## PROMPT:
Leaving pictures aside, restate exactly the lines of the data below, from the first one through the line that contains "lo tanto, [17, 91]".
*** Opening EXTRACTED INFORMATION ***
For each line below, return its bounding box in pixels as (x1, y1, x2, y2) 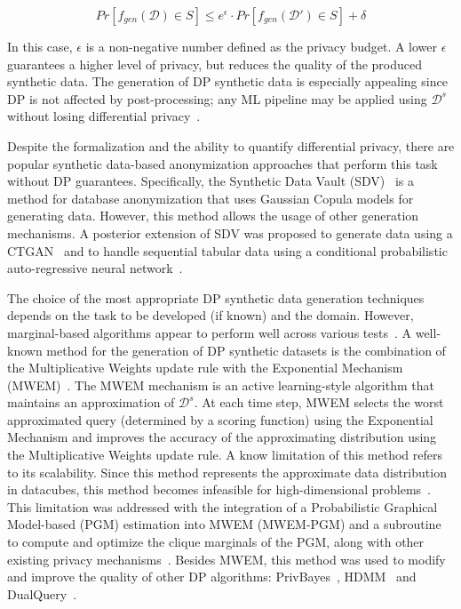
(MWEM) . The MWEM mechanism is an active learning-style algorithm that (7, 375, 434, 394)
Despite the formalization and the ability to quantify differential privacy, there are (7, 136, 455, 155)
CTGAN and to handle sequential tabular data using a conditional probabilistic (7, 241, 448, 260)
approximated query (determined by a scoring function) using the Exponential (7, 410, 433, 429)
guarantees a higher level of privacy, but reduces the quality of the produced (7, 54, 423, 73)
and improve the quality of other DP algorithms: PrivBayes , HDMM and (7, 567, 417, 586)
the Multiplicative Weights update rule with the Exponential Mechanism (7, 358, 403, 377)
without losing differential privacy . (7, 107, 201, 125)
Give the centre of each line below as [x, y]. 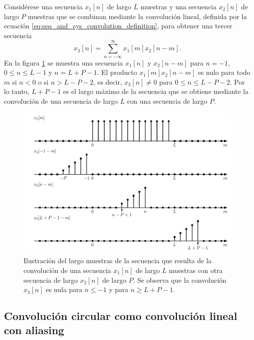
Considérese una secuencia [43, 6]
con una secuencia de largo [167, 101]
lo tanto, [17, 91]
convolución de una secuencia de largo [61, 101]
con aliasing [34, 330]
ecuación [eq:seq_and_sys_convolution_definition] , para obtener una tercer [118, 26]
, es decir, [108, 81]
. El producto [117, 72]
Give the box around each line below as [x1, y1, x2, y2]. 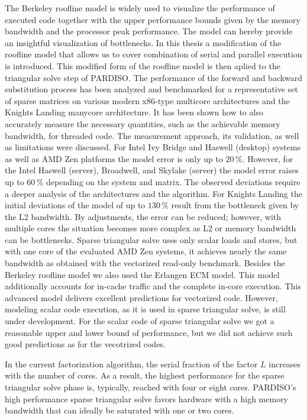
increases [269, 357, 301, 370]
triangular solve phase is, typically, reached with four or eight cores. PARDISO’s [5, 381, 296, 393]
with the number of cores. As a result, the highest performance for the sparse [5, 369, 285, 382]
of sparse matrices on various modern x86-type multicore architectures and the [5, 94, 290, 106]
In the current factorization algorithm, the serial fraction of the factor [5, 357, 258, 370]
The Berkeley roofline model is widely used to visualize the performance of [5, 2, 275, 14]
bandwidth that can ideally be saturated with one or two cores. [5, 404, 234, 416]
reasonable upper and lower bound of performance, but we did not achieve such [5, 326, 293, 338]
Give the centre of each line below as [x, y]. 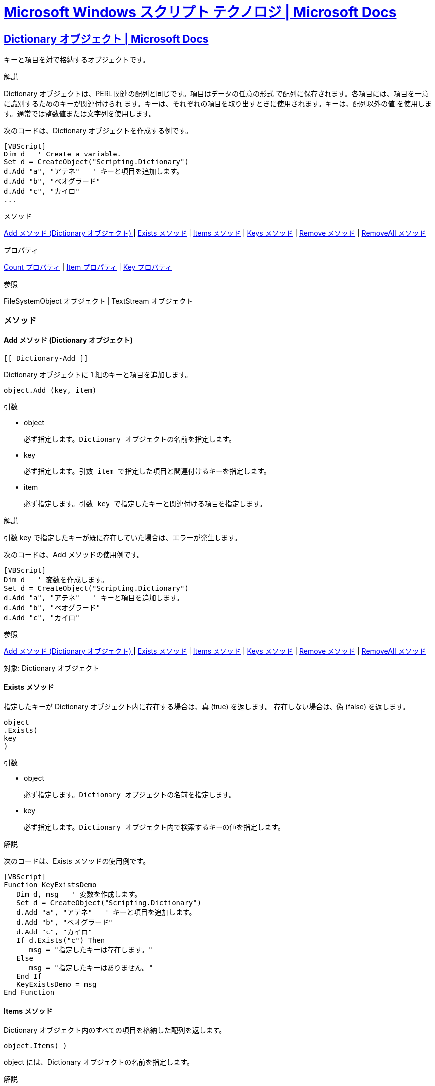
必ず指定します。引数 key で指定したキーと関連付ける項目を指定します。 [145, 504]
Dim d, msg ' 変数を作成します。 [79, 894]
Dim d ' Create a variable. [63, 154]
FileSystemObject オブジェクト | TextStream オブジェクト [99, 301]
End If [29, 976]
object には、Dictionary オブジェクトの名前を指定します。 [99, 1062]
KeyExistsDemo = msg [56, 984]
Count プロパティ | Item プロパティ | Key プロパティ [88, 267]
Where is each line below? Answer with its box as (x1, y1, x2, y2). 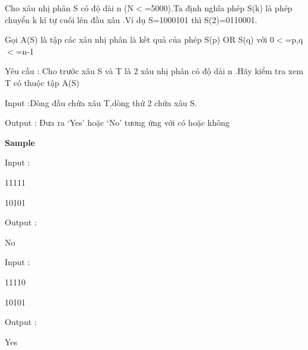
*** Closing EXTRACTED INFORMATION ***
## RESULT:
For each line below, return its bounding box in pixels as (x1, y1, x2, y2) 
(MWEM) . The MWEM mechanism is an active learning-style algorithm that (7, 375, 434, 394)
Despite the formalization and the ability to quantify differential privacy, there are (7, 136, 455, 155)
CTGAN and to handle sequential tabular data using a conditional probabilistic (7, 241, 448, 260)
approximated query (determined by a scoring function) using the Exponential (7, 410, 433, 429)
guarantees a higher level of privacy, but reduces the quality of the produced (7, 54, 423, 73)
and improve the quality of other DP algorithms: PrivBayes , HDMM and (7, 567, 417, 586)
the Multiplicative Weights update rule with the Exponential Mechanism (7, 358, 403, 377)
without losing differential privacy . (7, 107, 201, 125)
Give the centre of each line below as [x, y]. 
Considérese una secuencia [43, 6]
con una secuencia de largo [167, 101]
lo tanto, [17, 91]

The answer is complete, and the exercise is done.